ReviewOxidative dehydrogenation of propane to propylene with carbon dioxide

- Utilization of CO2 as a soft oxidant for oxidative dehydrogenation of propane.
- Thermodynamic advantages of the dehydrogenation of propane in the presence of CO2.
- Oxidative dehydrogenation of propane over zeolites with different frameworks, porous materials-supported metal oxides, and transition metal oxides.
- Effect of process conditions on dehydrogenation of propane in the presence of CO2.

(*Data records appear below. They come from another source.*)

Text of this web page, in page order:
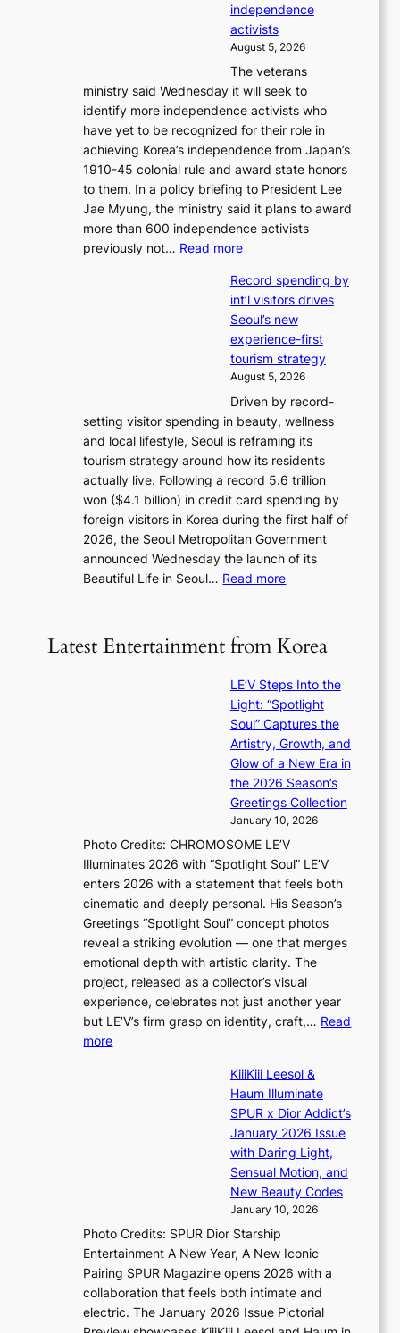
m
p
o
i
a
y
s
t
r
e
a
k
o
l
n
i
g
h
t
s
l
e
e
e
p
l
e
s
s
independence
activists
August 5, 2026
The veterans
ministry said Wednesday it will seek to
identify more independence activists who
have yet to be recognized for their role in
achieving Korea’s independence from Japan’s
1910-45 colonial rule and award state honors
to them. In a policy briefing to President Lee
Jae Myung, the ministry said it plans to award
more than 600 independence activists
previously not… Read more:
e
t
e
r
a
n
s
m
i
n
i
s
t
r
y
t
x
a
n
d
s
t
a
t
e
a
w
a
i
n
p
e
n
d
e
n
c
e
a
c
t
i
v
i
Record spending by
int’l visitors drives
Seoul’s new
experience-first
tourism strategy
August 5, 2026
Driven by record-
setting visitor spending in beauty, wellness
and local lifestyle, Seoul is reframing its
tourism strategy around how its residents
actually live. Following a record 5.6 trillion
won ($4.1 billion) in credit card spending by
foreign visitors in Korea during the first half of
2026, the Seoul Metropolitan Government
announced Wednesday the launch of its
Beautiful Life in Seoul… Read more:
c
o
d
s
p
e
n
d
i
g
b
y
i
n
t
’
l
v
i
i
t
o
r
s
d
r
i
e
s
e
Latest Entertainment from Korea
LE’V Steps Into the
Light: “Spotlight
Soul” Captures the
Artistry, Growth, and
Glow of a New Era in
the 2026 Season’s
Greetings Collection
January 10, 2026
Photo Credits: CHROMOSOME LE’V
Illuminates 2026 with “Spotlight Soul” LE’V
enters 2026 with a statement that feels both
cinematic and deeply personal. His Season’s
Greetings “Spotlight Soul” concept photos
reveal a striking evolution — one that merges
emotional depth with artistic clarity. The
project, released as a collector’s visual
experience, celebrates not just another year
but LE’V’s firm grasp on identity, craft,… Read
more:
I
n
t
o
t
KiiiKiii Leesol &
Haum Illuminate
SPUR x Dior Addict’s
January 2026 Issue
with Daring Light,
Sensual Motion, and
New Beauty Codes
January 10, 2026
Photo Credits: SPUR Dior Starship
Entertainment A New Year, A New Iconic
Pairing SPUR Magazine opens 2026 with a
collaboration that feels both intimate and
electric. The January 2026 Issue Pictorial
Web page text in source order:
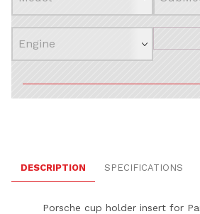
DESCRIPTION SPECIFICATIONS
Porsche cup holder insert for
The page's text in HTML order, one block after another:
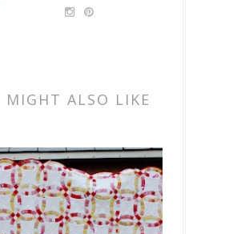
MIGHT ALSO LIKE
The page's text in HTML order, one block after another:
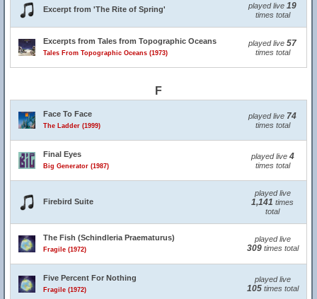
Excerpt from 'The Rite of Spring' played live 19
times total
Excerpts from Tales from Topographic Oceans
Tales From Topographic Oceans (1973)
played live 57
times total
F
Face To Face
The Ladder (1999)
played live 74
times total
Final Eyes
Big Generator (1987)
played live 4
times total
Firebird Suite
played live
1,141 times
total
The Fish (Schindleria Praematurus)
Fragile (1972)
played live
309times total
Five Percent For Nothing
Fragile (1972)
played live
105times total
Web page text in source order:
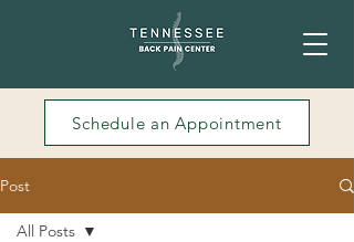
Schedule an Appointment
Post
All Posts
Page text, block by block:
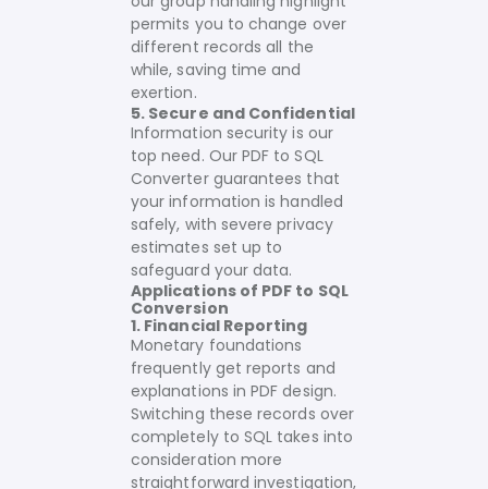
permits you to change over
different records all the
while, saving time and
exertion.
5. Secure and Confidential
Information security is our
top need. Our PDF to SQL
Converter guarantees that
your information is handled
safely, with severe privacy
estimates set up to
safeguard your data.
Applications of PDF to SQL
Conversion
1. Financial Reporting
Monetary foundations
frequently get reports and
explanations in PDF design.
Switching these records over
completely to SQL takes into
consideration more
straightforward investigation,
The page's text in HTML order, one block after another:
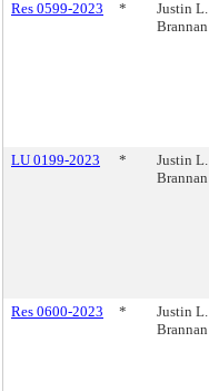
Res 0599-2023 *
Justin L.
Brannan
LU 0199-2023
*
Justin L.
Brannan
Res 0600-2023
*
Justin L.
Brannan
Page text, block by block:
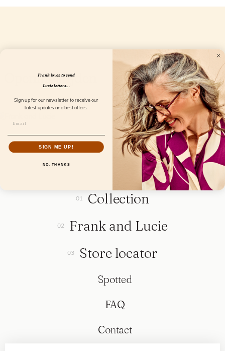
Openingstijden
Collection
Frank and Lucie
Store locator
Spotted
FAQ
Contact
Frank loves to send
Lucie letters...
Sign up for our newsletter to receive our
latest updates and best offers.
SIGN ME UP!
NO, THANKS
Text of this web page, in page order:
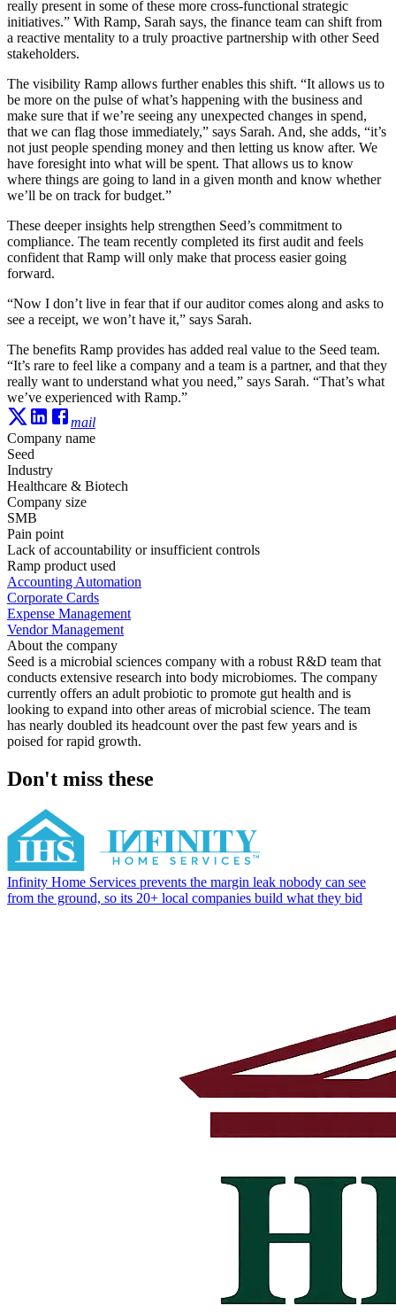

Oxidative dehydrogenation of propane in the presence of carbon dioxide (ODPC) is a sustainable approach and an attractive catalytic route for propylene production with less environmental footprint than the conventional oxidative dehydrogenation path with oxygen. Researchers have considered CO2 as a mild oxidant that can overcome the problems of over-oxidation and low propylene selectivity, that are typically associated with the current synthesis routes. This article provides a critical review on the current mechanistic understanding of three different catalyst types used in the ODPC reaction based on experimental studies; (i) zeolites with different frameworks, (ii) porous materials-supported metal oxides, and (iii) transition metal oxides and other metal catalysts. A detailed review of the literature compares the framework, pore structure, nature of active sites, reducibility, and the role of promoters and supports for each type of catalytic materials in the absence and presence of CO2, and is followed by a thorough discussion on the promotional effects of CO2 as a soft oxidant on CH bond scission. Future directions with respect to materials design, synthesis and reaction conditions are also discussed.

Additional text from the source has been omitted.